Я ничего не ответил; я побоялся случайным словом направить ее монолог в искусственное русло и промолчал.
— Мне сегодня почему-то ужасно хочется говорить. Так, чтобы выговориться до дна. Какое-то нервное у меня сегодня настроение, вот я говорю, а в животе как будто птичка бьется — наверное, это вы на меня так действуете…
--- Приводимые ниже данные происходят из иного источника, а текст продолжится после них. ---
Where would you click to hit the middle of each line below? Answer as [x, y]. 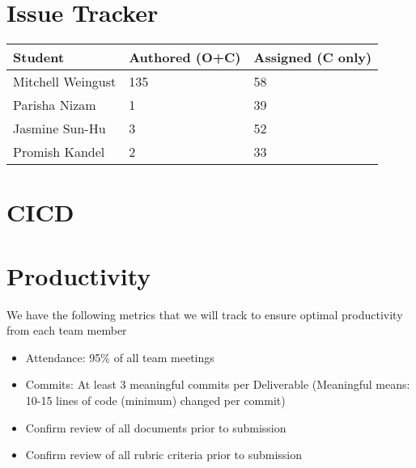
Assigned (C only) [313, 57]
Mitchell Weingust [65, 82]
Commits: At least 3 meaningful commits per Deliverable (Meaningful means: [218, 384]
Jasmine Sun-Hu [59, 129]
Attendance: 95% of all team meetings [120, 357]
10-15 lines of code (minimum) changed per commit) [155, 400]
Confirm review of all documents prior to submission [156, 427]
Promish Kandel [59, 152]

И это признание мне понравилось; я застенчиво улыбнулся и стал на ходу закуривать сигарету.
— Вы знаете, самое интересное то, что у меня есть конкретные основания не любить Сашу. В этом, собственно, и заключается вся странность; если бы я его беспричинно не любила, то это было бы еще ничего, потому что такое между родственниками бывает, но я его, так сказать, причинно, обусловленно не люблю. Я только оговорюсь, что я его не люблю не в смысле присутствия ненависти, а в смысле отсутствия любви.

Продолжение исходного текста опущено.